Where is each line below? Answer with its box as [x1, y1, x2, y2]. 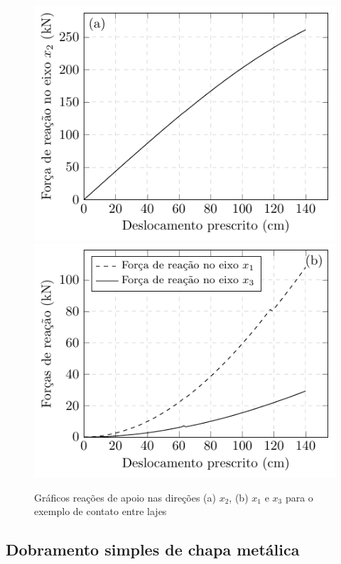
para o [285, 490, 313, 504]
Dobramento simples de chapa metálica [6, 538, 300, 560]
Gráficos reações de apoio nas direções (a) [34, 490, 216, 504]
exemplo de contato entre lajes [34, 504, 167, 519]
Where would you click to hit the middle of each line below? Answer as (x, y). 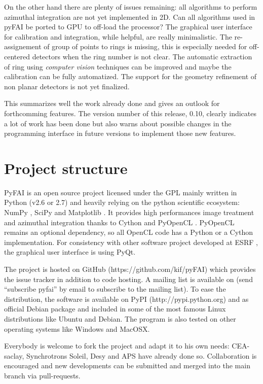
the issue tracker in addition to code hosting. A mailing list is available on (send (128, 279)
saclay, (14, 355)
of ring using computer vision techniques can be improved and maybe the (118, 66)
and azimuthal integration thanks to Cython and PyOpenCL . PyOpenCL (119, 222)
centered (17, 56)
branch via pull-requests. (42, 375)
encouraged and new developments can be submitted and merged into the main (127, 365)
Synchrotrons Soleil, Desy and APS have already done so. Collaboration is (142, 355)
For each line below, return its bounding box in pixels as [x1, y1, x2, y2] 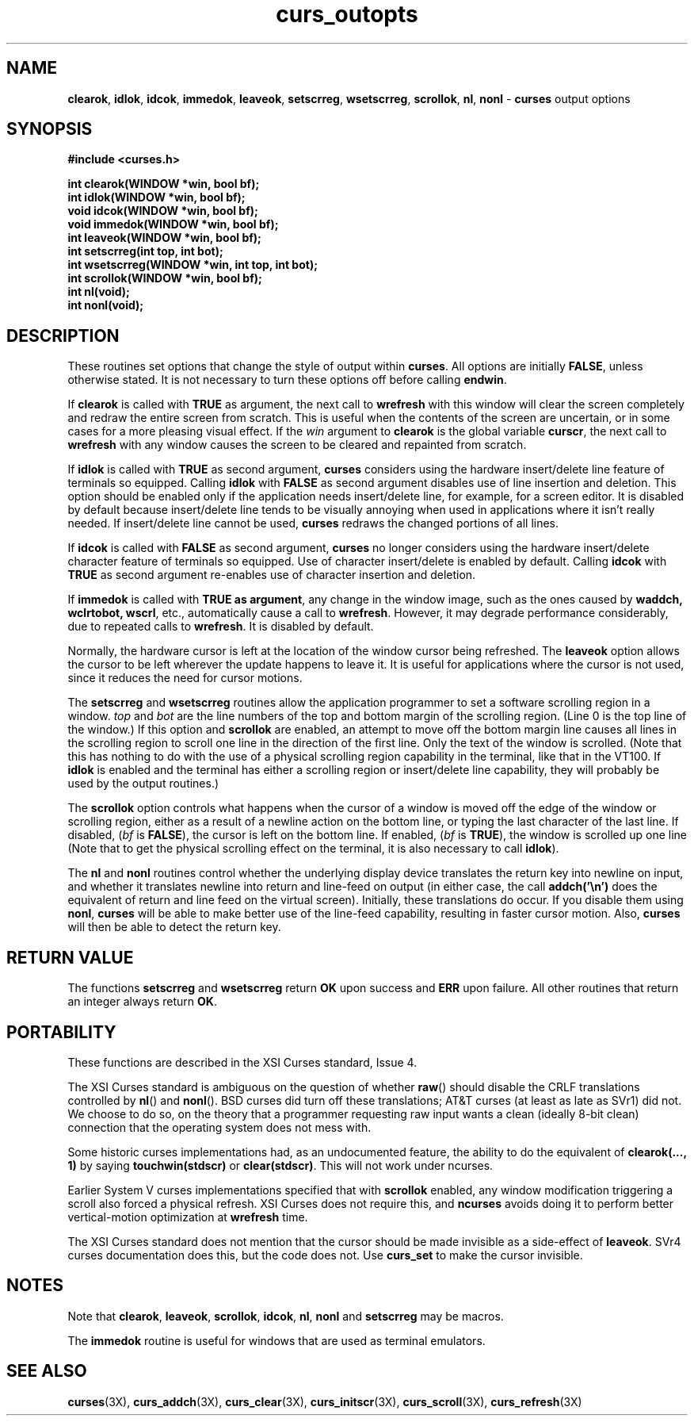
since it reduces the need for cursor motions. [67, 671, 303, 685]
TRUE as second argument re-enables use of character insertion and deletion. [67, 568, 476, 582]
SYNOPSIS [6, 119, 93, 140]
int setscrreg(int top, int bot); [67, 244, 223, 259]
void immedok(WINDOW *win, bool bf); [67, 217, 279, 232]
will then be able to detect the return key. [67, 920, 281, 934]
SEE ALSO [6, 1361, 87, 1382]
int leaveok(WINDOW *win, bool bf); [67, 231, 261, 245]
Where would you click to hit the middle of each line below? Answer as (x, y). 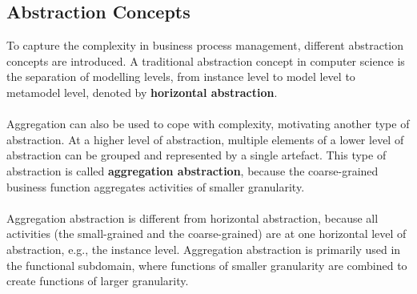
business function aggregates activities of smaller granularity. (156, 186)
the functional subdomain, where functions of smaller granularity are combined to (207, 265)
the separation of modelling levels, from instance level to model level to (181, 77)
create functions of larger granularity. (98, 281)
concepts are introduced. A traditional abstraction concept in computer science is (206, 60)
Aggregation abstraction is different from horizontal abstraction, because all (192, 217)
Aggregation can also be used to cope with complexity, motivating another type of (208, 124)
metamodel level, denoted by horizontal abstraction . (142, 92)
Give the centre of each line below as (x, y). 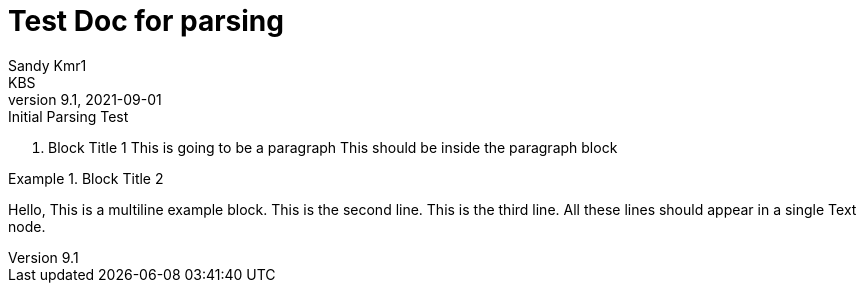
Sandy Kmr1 (47, 65)
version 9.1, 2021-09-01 (85, 99)
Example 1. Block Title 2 (86, 178)
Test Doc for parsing (146, 21)
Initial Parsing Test (68, 116)
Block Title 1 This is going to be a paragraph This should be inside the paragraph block (333, 147)
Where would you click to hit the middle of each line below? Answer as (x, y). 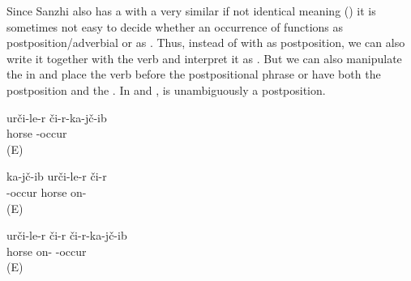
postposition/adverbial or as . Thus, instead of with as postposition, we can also (206, 43)
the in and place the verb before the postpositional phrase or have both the (194, 74)
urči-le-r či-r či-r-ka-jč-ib (67, 235)
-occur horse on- (47, 192)
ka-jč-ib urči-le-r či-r (57, 176)
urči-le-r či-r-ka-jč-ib (57, 117)
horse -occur (37, 133)
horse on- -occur (47, 251)
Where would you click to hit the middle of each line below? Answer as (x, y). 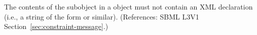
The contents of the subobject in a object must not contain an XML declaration (128, 6)
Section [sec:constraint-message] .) (56, 26)
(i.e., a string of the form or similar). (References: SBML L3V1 (102, 16)
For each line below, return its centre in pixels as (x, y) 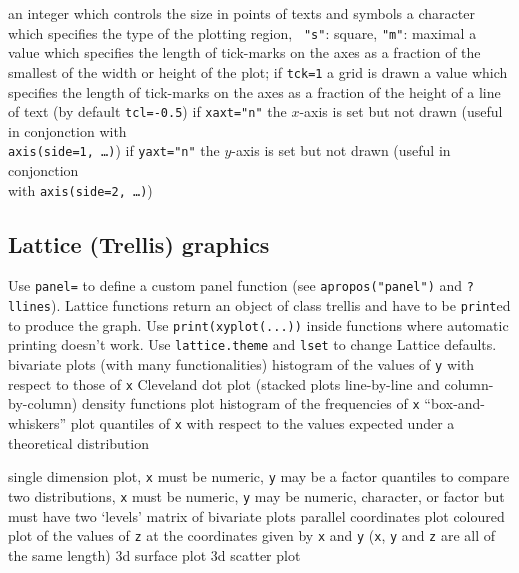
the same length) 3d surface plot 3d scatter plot (154, 554)
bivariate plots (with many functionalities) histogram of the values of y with (241, 364)
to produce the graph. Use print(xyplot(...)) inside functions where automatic (258, 324)
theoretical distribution (78, 442)
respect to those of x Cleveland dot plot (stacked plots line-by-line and (224, 383)
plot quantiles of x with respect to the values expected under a (262, 423)
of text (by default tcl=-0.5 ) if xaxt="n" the (147, 111)
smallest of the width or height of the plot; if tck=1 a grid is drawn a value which (258, 71)
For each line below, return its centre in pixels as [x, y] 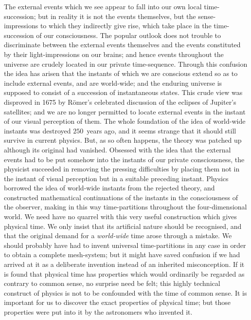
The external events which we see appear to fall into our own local [103, 6]
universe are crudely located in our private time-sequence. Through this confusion [126, 64]
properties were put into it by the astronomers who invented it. [98, 312]
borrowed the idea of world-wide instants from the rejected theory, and [109, 188]
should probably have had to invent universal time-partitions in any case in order [125, 245]
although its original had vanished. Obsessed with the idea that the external [117, 149]
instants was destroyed [37, 130]
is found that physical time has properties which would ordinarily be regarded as [124, 273]
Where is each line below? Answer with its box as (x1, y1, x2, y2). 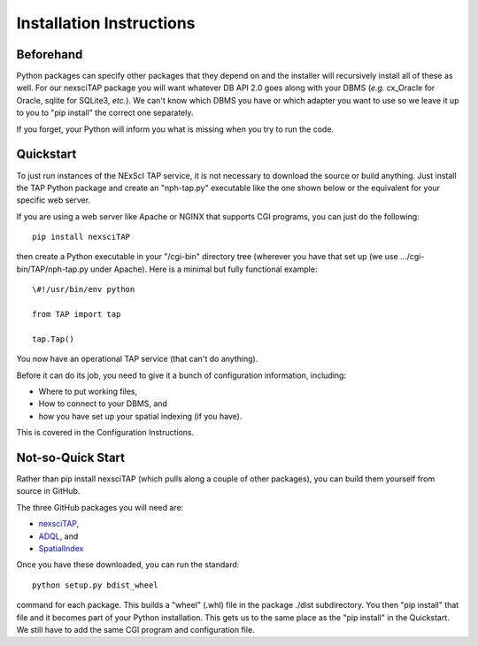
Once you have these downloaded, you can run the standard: (16, 559, 240, 570)
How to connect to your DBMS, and (38, 398, 168, 409)
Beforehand (16, 47, 83, 62)
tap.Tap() (32, 334, 74, 344)
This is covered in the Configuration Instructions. (16, 427, 195, 438)
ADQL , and (38, 531, 79, 542)
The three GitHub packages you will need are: (16, 502, 184, 512)
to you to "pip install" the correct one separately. (16, 107, 194, 119)
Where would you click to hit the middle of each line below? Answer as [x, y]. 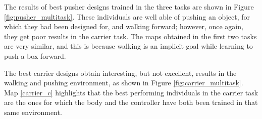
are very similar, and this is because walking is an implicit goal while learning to [128, 46]
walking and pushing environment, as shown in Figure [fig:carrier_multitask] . [124, 83]
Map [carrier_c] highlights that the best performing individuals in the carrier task [131, 92]
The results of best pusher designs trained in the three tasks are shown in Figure [129, 7]
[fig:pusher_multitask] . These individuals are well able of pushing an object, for [127, 16]
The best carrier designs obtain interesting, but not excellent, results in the [120, 73]
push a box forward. [35, 55]
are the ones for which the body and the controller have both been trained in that [131, 102]
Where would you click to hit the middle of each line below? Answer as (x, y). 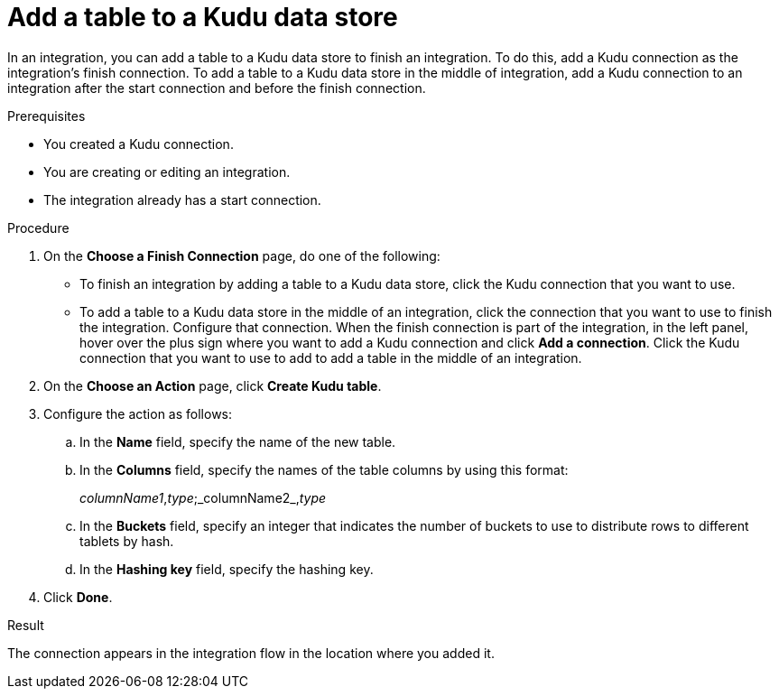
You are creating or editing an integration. (167, 172)
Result (26, 625)
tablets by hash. (127, 541)
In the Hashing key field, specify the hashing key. (227, 569)
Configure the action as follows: (138, 413)
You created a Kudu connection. (139, 144)
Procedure (38, 227)
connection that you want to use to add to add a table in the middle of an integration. (331, 357)
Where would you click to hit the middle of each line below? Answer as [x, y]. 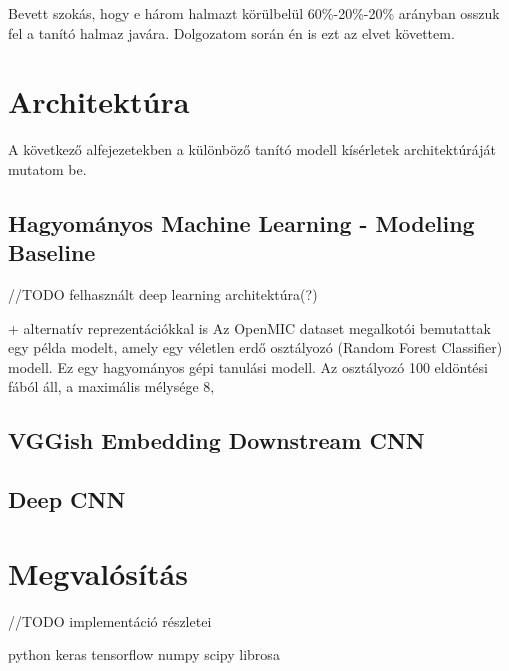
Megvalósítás [98, 572]
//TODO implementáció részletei [110, 620]
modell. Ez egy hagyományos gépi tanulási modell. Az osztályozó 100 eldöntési [248, 366]
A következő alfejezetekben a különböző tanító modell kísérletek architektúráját [252, 149]
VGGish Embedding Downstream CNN [216, 440]
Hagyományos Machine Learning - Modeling [241, 222]
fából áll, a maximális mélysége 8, [111, 386]
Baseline [52, 252]

============

Retype each line above precisely, please. Skip anything that is a picture.

Where is each line below? Answer with its box as [x1, y1, x2, y2]. 
para o [285, 490, 313, 504]
Dobramento simples de chapa metálica [6, 538, 300, 560]
Gráficos reações de apoio nas direções (a) [34, 490, 216, 504]
exemplo de contato entre lajes [34, 504, 167, 519]
Where would you click to hit the middle of each line below? Answer as (x, y). 
the issue tracker in addition to code hosting. A mailing list is available on (send (128, 279)
saclay, (14, 355)
of ring using computer vision techniques can be improved and maybe the (118, 66)
and azimuthal integration thanks to Cython and PyOpenCL . PyOpenCL (119, 222)
centered (17, 56)
branch via pull-requests. (42, 375)
encouraged and new developments can be submitted and merged into the main (127, 365)
Synchrotrons Soleil, Desy and APS have already done so. Collaboration is (142, 355)
For each line below, return its bounding box in pixels as [x1, y1, x2, y2] 
since it reduces the need for cursor motions. [67, 671, 303, 685]
TRUE as second argument re-enables use of character insertion and deletion. [67, 568, 476, 582]
SYNOPSIS [6, 119, 93, 140]
int setscrreg(int top, int bot); [67, 244, 223, 259]
void immedok(WINDOW *win, bool bf); [67, 217, 279, 232]
will then be able to detect the return key. [67, 920, 281, 934]
SEE ALSO [6, 1361, 87, 1382]
int leaveok(WINDOW *win, bool bf); [67, 231, 261, 245]
Where would you click to hit the middle of each line below? Answer as (x, y). 
business function aggregates activities of smaller granularity. (156, 186)
the functional subdomain, where functions of smaller granularity are combined to (207, 265)
the separation of modelling levels, from instance level to model level to (181, 77)
create functions of larger granularity. (98, 281)
concepts are introduced. A traditional abstraction concept in computer science is (206, 60)
Aggregation abstraction is different from horizontal abstraction, because all (192, 217)
Aggregation can also be used to cope with complexity, motivating another type of (208, 124)
metamodel level, denoted by horizontal abstraction . (142, 92)
Give the centre of each line below as (x, y). 
Sandy Kmr1 (47, 65)
version 9.1, 2021-09-01 (85, 99)
Example 1. Block Title 2 (86, 178)
Test Doc for parsing (146, 21)
Initial Parsing Test (68, 116)
Block Title 1 This is going to be a paragraph This should be inside the paragraph block (333, 147)
Where would you click to hit the middle of each line below? Answer as (x, y). 
postposition/adverbial or as . Thus, instead of with as postposition, we can also (206, 43)
the in and place the verb before the postpositional phrase or have both the (194, 74)
urči-le-r či-r či-r-ka-jč-ib (67, 235)
-occur horse on- (47, 192)
ka-jč-ib urči-le-r či-r (57, 176)
urči-le-r či-r-ka-jč-ib (57, 117)
horse -occur (37, 133)
horse on- -occur (47, 251)
Where would you click to hit the middle of each line below? Answer as (x, y). 
The contents of the subobject in a object must not contain an XML declaration (128, 6)
Section [sec:constraint-message] .) (56, 26)
(i.e., a string of the form or similar). (References: SBML L3V1 (102, 16)
For each line below, return its centre in pixels as (x, y) 
the same length) 3d surface plot 3d scatter plot (154, 554)
bivariate plots (with many functionalities) histogram of the values of y with (241, 364)
to produce the graph. Use print(xyplot(...)) inside functions where automatic (258, 324)
theoretical distribution (78, 442)
respect to those of x Cleveland dot plot (stacked plots line-by-line and (224, 383)
plot quantiles of x with respect to the values expected under a (262, 423)
of text (by default tcl=-0.5 ) if xaxt="n" the (147, 111)
smallest of the width or height of the plot; if tck=1 a grid is drawn a value which (258, 71)
For each line below, return its centre in pixels as [x, y] 
The external events which we see appear to fall into our own local [103, 6]
universe are crudely located in our private time-sequence. Through this confusion [126, 64]
properties were put into it by the astronomers who invented it. [98, 312]
borrowed the idea of world-wide instants from the rejected theory, and [109, 188]
should probably have had to invent universal time-partitions in any case in order [125, 245]
although its original had vanished. Obsessed with the idea that the external [117, 149]
instants was destroyed [37, 130]
is found that physical time has properties which would ordinarily be regarded as [124, 273]
Where is each line below? Answer with its box as (x1, y1, x2, y2). 
Once you have these downloaded, you can run the standard: (16, 559, 240, 570)
How to connect to your DBMS, and (38, 398, 168, 409)
Beforehand (16, 47, 83, 62)
tap.Tap() (32, 334, 74, 344)
This is covered in the Configuration Instructions. (16, 427, 195, 438)
ADQL , and (38, 531, 79, 542)
The three GitHub packages you will need are: (16, 502, 184, 512)
to you to "pip install" the correct one separately. (16, 107, 194, 119)
Where would you click to hit the middle of each line below? Answer as [x, y]. 
are very similar, and this is because walking is an implicit goal while learning to [128, 46]
walking and pushing environment, as shown in Figure [fig:carrier_multitask] . [124, 83]
Map [carrier_c] highlights that the best performing individuals in the carrier task [131, 92]
The results of best pusher designs trained in the three tasks are shown in Figure [129, 7]
[fig:pusher_multitask] . These individuals are well able of pushing an object, for [127, 16]
The best carrier designs obtain interesting, but not excellent, results in the [120, 73]
push a box forward. [35, 55]
are the ones for which the body and the controller have both been trained in that [131, 102]
Where would you click to hit the middle of each line below? Answer as (x, y). 
You are creating or editing an integration. (167, 172)
Result (26, 625)
tablets by hash. (127, 541)
In the Hashing key field, specify the hashing key. (227, 569)
Configure the action as follows: (138, 413)
You created a Kudu connection. (139, 144)
Procedure (38, 227)
connection that you want to use to add to add a table in the middle of an integration. (331, 357)
Where would you click to hit the middle of each line below? Answer as [x, y]. 
Megvalósítás [98, 572]
//TODO implementáció részletei [110, 620]
modell. Ez egy hagyományos gépi tanulási modell. Az osztályozó 100 eldöntési [248, 366]
A következő alfejezetekben a különböző tanító modell kísérletek architektúráját [252, 149]
VGGish Embedding Downstream CNN [216, 440]
Hagyományos Machine Learning - Modeling [241, 222]
fából áll, a maximális mélysége 8, [111, 386]
Baseline [52, 252]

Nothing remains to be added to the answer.